### YOUR OBJECTIVE:
What are the lines, word for word, from the line with "Give the centre of each line below as [x, y]." up to and including the line with "way as in our" in the records below? Omit the pictures.

** Opening DATA LISTING block **

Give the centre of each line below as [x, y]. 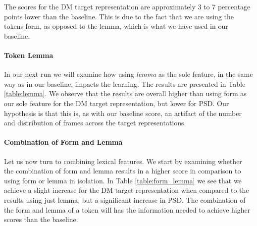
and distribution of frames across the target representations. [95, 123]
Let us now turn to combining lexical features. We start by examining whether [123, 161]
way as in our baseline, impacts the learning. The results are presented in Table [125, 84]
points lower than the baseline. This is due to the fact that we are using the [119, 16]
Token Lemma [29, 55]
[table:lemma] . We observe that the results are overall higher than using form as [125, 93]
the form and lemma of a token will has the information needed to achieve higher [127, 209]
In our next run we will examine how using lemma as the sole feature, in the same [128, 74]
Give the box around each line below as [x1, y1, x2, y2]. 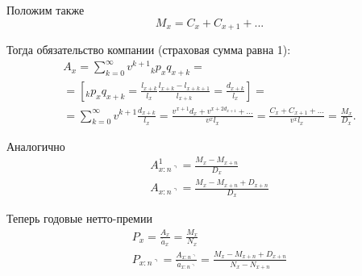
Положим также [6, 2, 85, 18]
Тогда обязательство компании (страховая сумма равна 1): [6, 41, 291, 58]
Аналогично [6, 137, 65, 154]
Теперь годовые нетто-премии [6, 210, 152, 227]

** Closing DATA LISTING block **
** Opening DATA LISTING block **

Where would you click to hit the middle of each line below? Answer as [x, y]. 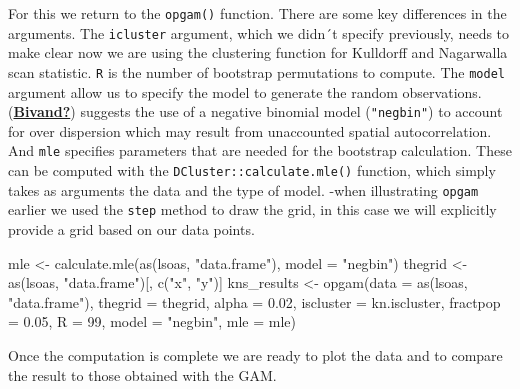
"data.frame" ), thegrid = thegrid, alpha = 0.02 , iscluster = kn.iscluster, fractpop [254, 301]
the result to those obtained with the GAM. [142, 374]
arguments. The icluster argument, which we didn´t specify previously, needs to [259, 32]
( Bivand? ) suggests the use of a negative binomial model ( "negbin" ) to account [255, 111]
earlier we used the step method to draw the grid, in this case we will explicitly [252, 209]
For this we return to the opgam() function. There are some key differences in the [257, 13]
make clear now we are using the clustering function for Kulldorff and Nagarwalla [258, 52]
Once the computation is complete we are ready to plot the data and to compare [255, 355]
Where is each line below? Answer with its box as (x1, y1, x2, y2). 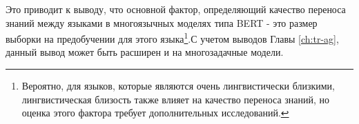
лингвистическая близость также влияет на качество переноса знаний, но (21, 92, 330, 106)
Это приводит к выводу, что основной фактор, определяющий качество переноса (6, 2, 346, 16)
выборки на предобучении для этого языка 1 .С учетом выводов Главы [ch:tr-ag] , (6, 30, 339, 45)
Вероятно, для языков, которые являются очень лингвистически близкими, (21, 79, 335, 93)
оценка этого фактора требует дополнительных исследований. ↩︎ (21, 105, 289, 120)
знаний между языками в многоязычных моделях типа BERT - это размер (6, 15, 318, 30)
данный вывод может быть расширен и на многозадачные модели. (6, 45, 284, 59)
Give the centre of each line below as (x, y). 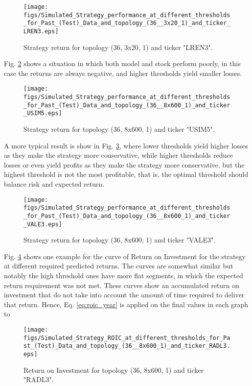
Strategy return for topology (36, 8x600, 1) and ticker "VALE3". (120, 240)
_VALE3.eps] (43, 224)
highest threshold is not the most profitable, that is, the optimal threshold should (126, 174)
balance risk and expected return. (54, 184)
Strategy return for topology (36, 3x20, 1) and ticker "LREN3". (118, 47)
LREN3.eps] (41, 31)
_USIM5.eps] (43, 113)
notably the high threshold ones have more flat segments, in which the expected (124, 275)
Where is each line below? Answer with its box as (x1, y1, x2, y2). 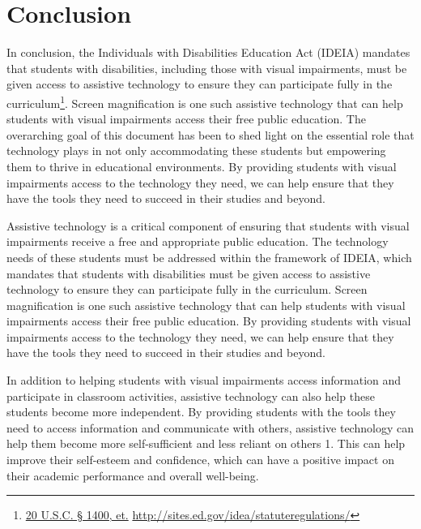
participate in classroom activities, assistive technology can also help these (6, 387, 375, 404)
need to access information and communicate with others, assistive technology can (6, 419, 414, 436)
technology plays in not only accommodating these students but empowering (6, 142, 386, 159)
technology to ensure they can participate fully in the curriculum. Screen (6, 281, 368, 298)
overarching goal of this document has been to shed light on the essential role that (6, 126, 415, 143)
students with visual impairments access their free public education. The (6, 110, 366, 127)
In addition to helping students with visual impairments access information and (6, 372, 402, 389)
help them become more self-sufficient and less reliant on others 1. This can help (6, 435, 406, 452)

** Closing DATA LISTING block **

### WRITTEN RESPONSE:
Give the centre of each line below as [x, y]. 
and distribution of frames across the target representations. [95, 123]
Let us now turn to combining lexical features. We start by examining whether [123, 161]
way as in our baseline, impacts the learning. The results are presented in Table [125, 84]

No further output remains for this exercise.